What happens if you take Tiger and a few others out of your initial analysis?
Those are outliers and may have a bigger impact on the $.
Definitely. Woods, Mickelson, and Stricker are all over 3 standard deviations above the mean as far as earnings. When we remove them, the results are more or less unchanged. If anything, accuracy appears to be more important relative to distance.
Anthony, on some courses accuracy is more important than others. In U.S. Open type setups, e.g., I bet accuracy matters more. At Torrey Pines, I bet it doesn't. Same with Riviera: as I recall, the winners there often hit less than 50% of the fairways.
But not all players play the same events. They don't play the same courses. Tiger, e.g., used to mostly play the toughest courses.
Do you think you should make allowances for those two facts: that courses differ, and virtually none of the players play all the same courses as the others?
At the moment, I am only looking at aggregated, season-long data. It would be great to collect hole-by-hole, and event-by-event data to answer some of these additional questions. Hole-by-hole data would allow us to control for the course and the player. It would be great to see which courses place the highest premium on accuracy.
Related question, maybe: do you know how driving accuracy correlates with hitting par 3's in regulation?
This is an excellent question. Checking the correlation between fairways hit and par 3 performance would provide a reality check for our analysis. It is possible that accuracy and distance are correlated to performance because the better ball strikers are better in other respects as well. Perhaps straight drivers are also better iron players, so we would be falsely picking up some of their great iron play in our correlation. I don't have GIR's for par 3's, but I do have the players' percentage of birdies on par 3's, 4's, and 5's. It turns out that neither driving distance or accuracy are significantly correlated with birdies on par 3's, while they are correlated with birdies on par 4's and 5's, which is good.
Going from the most accurate driver to the least accurate driver (48 to 74% of fairways hit), controlling for distance, increases your probability of a birdie on a
par 3 by 0.7%,
par 4 by 3.6%, and
par 5 by 3.4%.
The 0.7% effect on par 3's is not statistically distinguishable from 0, whereas the par 4 and par 5 effects are.

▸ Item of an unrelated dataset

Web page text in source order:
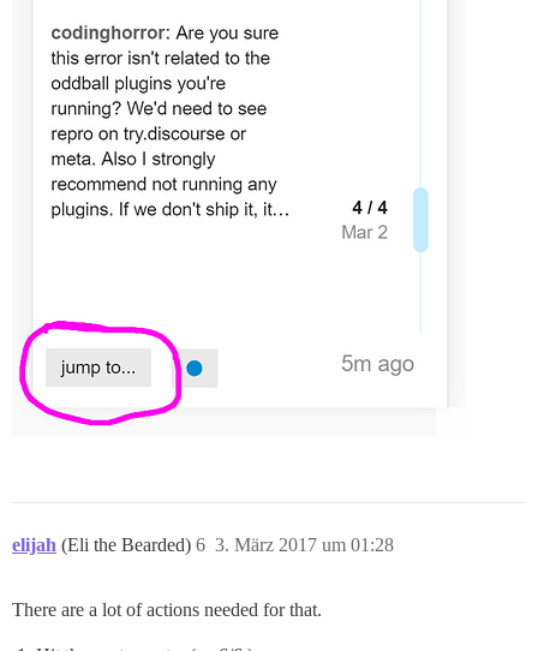
elijah (Eli the Bearded) 3. März 2017 um 01:28
6
There are a lot of actions needed for that.
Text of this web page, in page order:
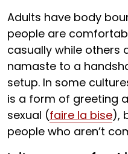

Going from the shortest driver to the longest driver (259 to 312 yards), controlling for accuracy, increases your probability of birdie on
a par 3 by 1.1%,
par 4 by 5.5%, and
par 5 by 22%.
Once again the effect for par 3's is not statistically significant. It turns out that distance is a big deal for birdies on par 5's, but this is something that the groove rule will probably not be able to change.
Hopefully, this analysis suggests the correlation between accuracy and success is not driven by confounding variables. The fact that the effect only arises on driving holes is reassuring.
I wonder how many greens in regulation one shoud miss additionaly because of the new groove rules to elevate the importance of accuracy to the same level as that of distance scoring-wise in your calculations?
This question does not have a straightforward answer. A single standard deviation improvement in accuracy will have almost the same effect on GIR's as a standard deviation improvement in distance. I think these estimates show that accuracy is already on a par with distance in terms of its importance for scoring (maybe with the exception of par 5 birdies).